§ TO DO
The response should be the records below, repeated exactly, with each picture left out.

§ TASK MATERIAL
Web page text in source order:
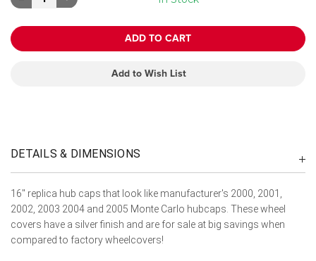
Quantity:Quantity:
Add to Wish List
DETAILS & DIMENSIONS
16" replica hub caps that look like manufacturer's 2000, 2001,
2002, 2003 2004 and 2005 Monte Carlo hubcaps. These wheel
covers have a silver finish and are for sale at big savings when
compared to factory wheelcovers!
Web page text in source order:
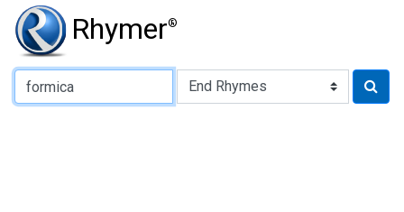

§ REPLY
Web page text in source order:
Quantity:Quantity:
Add to Wish List
DETAILS & DIMENSIONS
16" replica hub caps that look like manufacturer's 2000, 2001,
2002, 2003 2004 and 2005 Monte Carlo hubcaps. These wheel
covers have a silver finish and are for sale at big savings when
compared to factory wheelcovers!
Web page text in source order:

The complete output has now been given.